Triftazin is one of the brightest representatives of the class of antipsychotics. It effectively eliminates mental disorders accompanied by hallucinations and delusions, and also has a pronounced antiemetic effect. In minimal doses, this remedy has a stimulating effect on the nervous system, effectively coping with low mood and depression.
But it has a serious drawback - it is the ability to provoke a Parkinson-like state, manifested by trembling of the hands, facial muscles and a shuffling gait.

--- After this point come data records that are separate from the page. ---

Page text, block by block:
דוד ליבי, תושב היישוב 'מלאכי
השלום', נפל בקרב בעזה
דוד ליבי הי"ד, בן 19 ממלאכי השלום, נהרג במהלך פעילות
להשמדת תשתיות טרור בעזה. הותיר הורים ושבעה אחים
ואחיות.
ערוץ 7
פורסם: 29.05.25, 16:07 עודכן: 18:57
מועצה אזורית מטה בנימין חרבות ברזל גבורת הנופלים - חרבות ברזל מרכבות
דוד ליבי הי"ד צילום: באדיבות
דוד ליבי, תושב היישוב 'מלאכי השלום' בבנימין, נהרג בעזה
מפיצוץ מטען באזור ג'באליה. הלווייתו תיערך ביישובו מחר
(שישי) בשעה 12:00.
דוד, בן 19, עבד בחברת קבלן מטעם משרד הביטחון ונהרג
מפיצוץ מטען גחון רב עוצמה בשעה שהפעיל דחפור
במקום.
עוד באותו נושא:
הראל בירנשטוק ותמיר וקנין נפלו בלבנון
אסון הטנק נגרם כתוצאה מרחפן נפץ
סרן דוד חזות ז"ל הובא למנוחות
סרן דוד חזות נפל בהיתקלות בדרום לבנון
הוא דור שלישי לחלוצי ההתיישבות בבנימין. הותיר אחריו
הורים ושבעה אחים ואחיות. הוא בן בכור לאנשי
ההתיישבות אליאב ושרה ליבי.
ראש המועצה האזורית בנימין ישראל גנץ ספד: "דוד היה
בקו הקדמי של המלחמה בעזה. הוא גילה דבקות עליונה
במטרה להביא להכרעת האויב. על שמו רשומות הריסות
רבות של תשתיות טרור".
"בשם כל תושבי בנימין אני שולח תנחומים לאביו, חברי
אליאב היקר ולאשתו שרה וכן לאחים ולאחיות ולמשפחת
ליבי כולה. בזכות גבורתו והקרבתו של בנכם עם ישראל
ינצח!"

Situations limiting the use of Triftazine
However, Triftazin has a number of contraindications. They must be known to the patient to whom this drug is prescribed. If he has any of the following conditions, then he must inform the doctor about this (so that he can select another, more suitable antipsychotic):
- Traumatic brain injury
- Liver pathology, because most of Triftazin is metabolized in it
- Kidney pathology (products of drug metabolism are excreted in the urine)
- Exacerbation of peptic ulcer
- High blood pressure values
- Increased risk of thrombosis (prosthetic heart valves, varicose veins, increased blood clotting)

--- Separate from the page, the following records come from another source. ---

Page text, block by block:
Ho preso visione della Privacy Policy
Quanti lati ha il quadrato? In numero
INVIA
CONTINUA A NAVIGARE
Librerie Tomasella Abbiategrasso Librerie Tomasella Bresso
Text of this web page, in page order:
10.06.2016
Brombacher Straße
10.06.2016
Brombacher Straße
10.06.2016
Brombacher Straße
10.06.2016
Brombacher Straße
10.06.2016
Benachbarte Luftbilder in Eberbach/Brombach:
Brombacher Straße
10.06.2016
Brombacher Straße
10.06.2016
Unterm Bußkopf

- Glaucoma in which the anterior chamber angle is closed
- Prostatic adenoma
- Hypothyroidism (reduced production of thyroid hormones).
Pregnant and breastfeeding women should also not take the drug due to the negative effects on the child.
Professional help! Don’t delay contacting the clinic!
Triftazin 5 mg 50 pcs. film-coated tablets
pharmachologic effect
Antipsychotic (neuroleptic).
Composition and release form Triftazin 5 mg 50 pcs. film-coated tablets
Tablets - 1 tablet:
- Active substance: Trifluoperazine dihydrochloride (triftazine hydrochloride) in terms of triftazine base - 0.0050 g / 0.0100 g;
- Excipients: sucrose (sugar) - 0.115088 g / 0.257976 g, potato starch - 0.035000 g / 0.070000 g, colloidal silicon dioxide (aerosil) - 0.002748 g / 0.005496 g, calcium stearate - 0.001000 g / 0.002000 g, gelatin - 0.000065 g / 0.000130 g, povidone (low molecular weight medical polyvinylpyrrolidone 12600 ± 2700) - 0.002666 g / 0.005332 g, magnesium hydroxycarbonate (magnesium carbonate main) - 0.017102 g / 0.034204 g, titanium dioxide (titanium dioxide pigment) - 0.000350 g / 0.000700 g, talc - 0.000499 g / 0.000998 g, indigo carmine - 0.000308 g / 0.000616 g, beeswax - 0.000174 g/0.000348 g.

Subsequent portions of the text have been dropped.